+++ THE RECORDS +++

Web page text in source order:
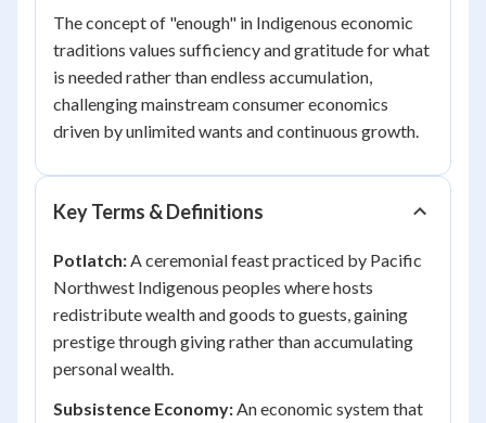
The concept of "enough" in Indigenous economic
traditions values sufficiency and gratitude for what
is needed rather than endless accumulation,
challenging mainstream consumer economics
driven by unlimited wants and continuous growth.
Key Terms & Definitions
Potlatch:A ceremonial feast practiced by Pacific
Northwest Indigenous peoples where hosts
redistribute wealth and goods to guests, gaining
prestige through giving rather than accumulating
personal wealth.
Subsistence Economy:An economic system that
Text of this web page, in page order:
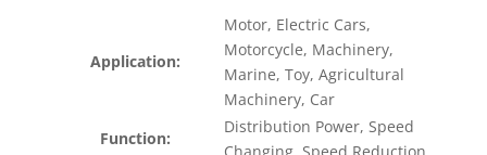
Application:
Motor, Electric Cars,
Motorcycle, Machinery,
Marine, Toy, Agricultural
Machinery, Car
Function:
Distribution Power, Speed
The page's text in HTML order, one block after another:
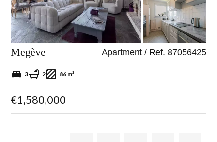
Megève Apartment / Ref. 87056425
3 2 86 m²
€1,580,000
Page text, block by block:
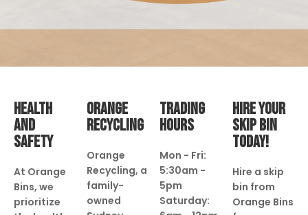
HEALTH
AND
SAFETY
At Orange
Bins, we
prioritize
ORANGE
RECYCLING
Orange
Recycling, a
family-
owned
TRADING
HOURS
Mon - Fri:
5:30am -
5pm
Saturday:
HIRE YOUR
SKIP BIN
TODAY!
Hire a skip
bin from
Orange Bins
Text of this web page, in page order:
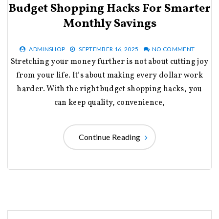
Budget Shopping Hacks For Smarter
Monthly Savings
ADMINSHOP SEPTEMBER 16, 2025 NO COMMENT
Stretching your money further is not about cutting joy
from your life. It’s about making every dollar work
harder. With the right budget shopping hacks, you
can keep quality, convenience,
Continue Reading

+++

WORK ORDER ::
Set the entire listing down again, exact in every line, without any pictures.

ANSWER SPACE ::
Web page text in source order:
The concept of "enough" in Indigenous economic
traditions values sufficiency and gratitude for what
is needed rather than endless accumulation,
challenging mainstream consumer economics
driven by unlimited wants and continuous growth.
Key Terms & Definitions
Potlatch:A ceremonial feast practiced by Pacific
Northwest Indigenous peoples where hosts
redistribute wealth and goods to guests, gaining
prestige through giving rather than accumulating
personal wealth.
Subsistence Economy:An economic system that
Text of this web page, in page order:
Application:
Motor, Electric Cars,
Motorcycle, Machinery,
Marine, Toy, Agricultural
Machinery, Car
Function:
Distribution Power, Speed
The page's text in HTML order, one block after another:
Megève Apartment / Ref. 87056425
3 2 86 m²
€1,580,000
Page text, block by block:
HEALTH
AND
SAFETY
At Orange
Bins, we
prioritize
ORANGE
RECYCLING
Orange
Recycling, a
family-
owned
TRADING
HOURS
Mon - Fri:
5:30am -
5pm
Saturday:
HIRE YOUR
SKIP BIN
TODAY!
Hire a skip
bin from
Orange Bins
Text of this web page, in page order:
Budget Shopping Hacks For Smarter
Monthly Savings
ADMINSHOP SEPTEMBER 16, 2025 NO COMMENT
Stretching your money further is not about cutting joy
from your life. It’s about making every dollar work
harder. With the right budget shopping hacks, you
can keep quality, convenience,
Continue Reading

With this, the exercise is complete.